把一个有意思的设想变成一本书籍与人分享,中间可能只需要一位优秀的图书编辑。
秋日的午后,阳光甚好。走进位于北京市丰台区的中华书局文化遗产编辑部,一位女性在数叠一尺多高的文稿后面低头忙碌着。十几平方米的办公室里,除了一桌、两椅、两柜,其他空间几乎被各种各样的书籍占据,令人瞬间想起唐人元稹的“狼籍家书卧满床”,第一次感觉到“狼籍”是个美好的词语,而其意境又与这里竟然如此合拍。
许旭虹立起身来,健壮紧致的身材,被阳光晒成小麦色的皮肤,健康而充满活力。得益于长年累月的羽毛球运动,多年沉浸于书斋的她全无文弱之状,快乐达观的性格在言行举止间流露无遗。墙上“无事此静坐”的书法作品,给斗室增添了些许禅意,却也无声地告诉来访者——静坐,就是主人在一天中最主要的状态。
“我的工作就是看书。”许旭虹爽朗地笑着说,在许多人远离纸质阅读的年代,“看书”已成为一件奢侈的事,这也为她的工作带来许多挑战,但她更享受这份工作的滋养。
1.沉迷看书,中考遭受“重创”
作为出版人,1972年出生的许旭虹接受了专业的历史学教育,打下了扎实的中国历史学基础。1995年,她从杭州大学历史系本科毕业后,应届考到了北京师范大学史学研究所。在这家儒风醇厚的研究所里,她逐渐明晰了职业方向,毕业后进入专门编辑出版中华优秀传统文化典籍的中华书局。

许旭虹在审阅书稿
但在最初填报高考志愿的时候,喜欢语言的许旭虹选择的是英语专业,最后却阴差阳错分配去了历史学专业。深知那个时代上大学殊为不易的她没有抱怨,而是欣然接受。幸运的是,杭州大学历史系师资力量非常雄厚,“教我们的老先生可以说是从旧时代过来的,文史知识非常渊博,戴着大大的黑框眼镜,有时说话还漏风,但课上得非常精彩,内容极棒。”并且杭州大学有最好的宋史专业,最棒的宋史老师,在这种氛围熏染下,她发自内心地喜欢上了历史学。
而在儿时,许旭虹对历史的印象基本上源于历史课本,还有就是武侠小说。在老家画水镇洪塘中学就读期间,正是武侠小说风靡时期,沉迷其中的她因为对学习成绩相当自信,经常在自习课看小说,晚上就寝熄灯后也打着手电筒看到半夜甚至凌晨。结果中考时,成绩长期居于全年级前茅的她,以一分之差未能考进高中。

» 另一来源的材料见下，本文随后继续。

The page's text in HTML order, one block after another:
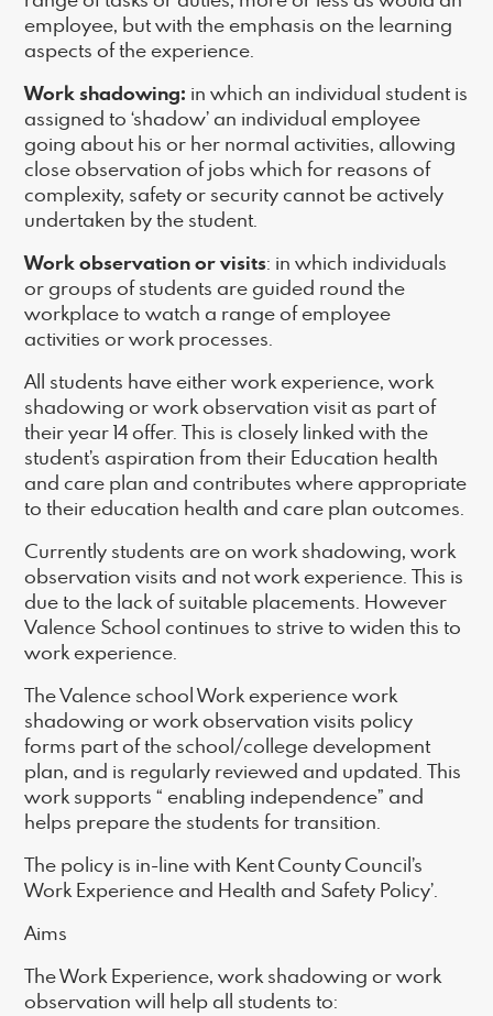
employee, but with the emphasis on the learning
aspects of the experience.
Work shadowing: in which an individual student is
assigned to ‘shadow’ an individual employee
going about his or her normal activities, allowing
close observation of jobs which for reasons of
complexity, safety or security cannot be actively
undertaken by the student.
Work observation or visits: in which individuals
or groups of students are guided round the
workplace to watch a range of employee
activities or work processes.
All students have either work experience, work
shadowing or work observation visit as part of
their year 14 offer. This is closely linked with the
student’s aspiration from their Education health
and care plan and contributes where appropriate
to their education health and care plan outcomes.
Currently students are on work shadowing, work
observation visits and not work experience. This is
due to the lack of suitable placements. However
Valence School continues to strive to widen this to
work experience.
The Valence school Work experience work
shadowing or work observation visits policy
forms part of the school/college development
plan, and is regularly reviewed and updated. This
work supports “ enabling independence” and
helps prepare the students for transition.
The policy is in-line with Kent County Council’s
Work Experience and Health and Safety Policy’.
Aims
The Work Experience, work shadowing or work
observation will help all students to:
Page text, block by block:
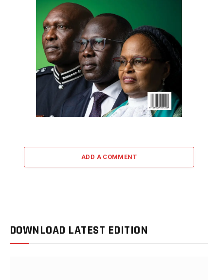
ADD A COMMENT
DOWNLOAD LATEST EDITION
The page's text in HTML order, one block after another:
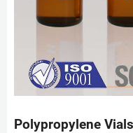
Polypropylene
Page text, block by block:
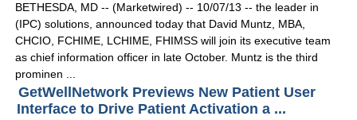
BETHESDA, MD -- (Marketwired) -- 10/07/13 -- the leader in
(IPC) solutions, announced today that David Muntz, MBA,
CHCIO, FCHIME, LCHIME, FHIMSS will join its executive team
as chief information officer in late October. Muntz is the third
prominen ...
GetWellNetwork Previews New Patient User
Interface to Drive Patient Activation a ...
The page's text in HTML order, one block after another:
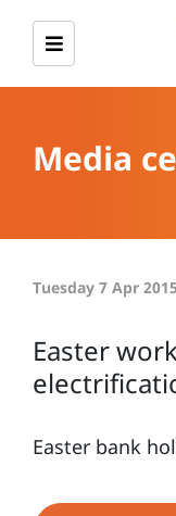
Media
Tuesday 7 Apr 2015
Easter
Easter bank
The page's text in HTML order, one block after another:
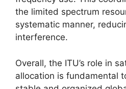
the limited spectrum
systematic manner,
interference.
Overall, the ITU’s role in
allocation is fundamental
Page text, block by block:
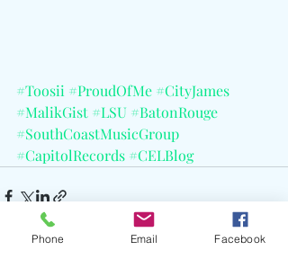
#Toosii #ProudOfMe #CityJames
#MalikGist #LSU #BatonRouge
#SouthCoastMusicGroup
#CapitolRecords #CELBlog
Phone Email Facebook
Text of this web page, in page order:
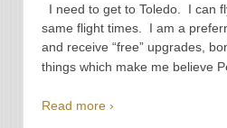
I need to get to Toledo. I can
same flight times. I am a
and receive “free” upgrades,
things which make me believe
Read more ›
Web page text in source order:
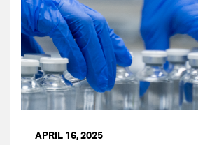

残酷的现实震醒了许旭虹,她不想就此失去继续学习的机会。幸好当时有补录政策,但需要交一大笔钱。善解人意的父母没有责怪她,而是默默地卖掉家里养了大半年的一头肉猪,凑足了学费,把她送进高中。“那一幕深深刺激了我,曾经让我emo过一段时间。”但是许旭虹很快走了出来,以优异的成绩证明了自己的努力,“每次我想懈怠的时候,就会想起父母当初卖猪的情景!”
回忆当初,许旭虹感慨,如果不是父母支持,或许她就像许多落榜的农村女孩一样,去学习缝纫技术或者出去打工。“因为这件事,我时时保持着惕励的心态,对学习丝毫不放松,高考、考研都是一次就过。”许旭虹笑着说,“这也是知耻而后勇吧。”
2.十年厚积,经历学习蜕壳
2002年,历尽千辛万苦的许旭虹进入心仪已久的中华书局。

中华书局创建110周年之际许旭虹留影
从一名历史学专业硕士研究生,到成为专业的图书编辑,中间隔的是不是一层纱而是一座山。刚入职时踌躇满志的许旭虹,在接触真正的编辑工作后就发现了自己种种先天不足,“初入职的十年里,我都是在学习,跟着带教老师学习如何做出一本合格的书籍,从选题到审稿,再到排版、校对,包括装帧、纸张,等等,死抠每个细节,甚至一个标点符号的用法都要反复推敲。”说起这段细致严谨到可称枯燥乏味的经历,许旭虹说幸好自己从小喜欢读书,“父母和亲友都认为我是块读书的料”,但她认为,他们所谓的“读书”是读课本,考上大学;成为编辑后的读书,除了丰富知识储存,还要考虑选题定位、受众偏好以及社会效益、经济效益。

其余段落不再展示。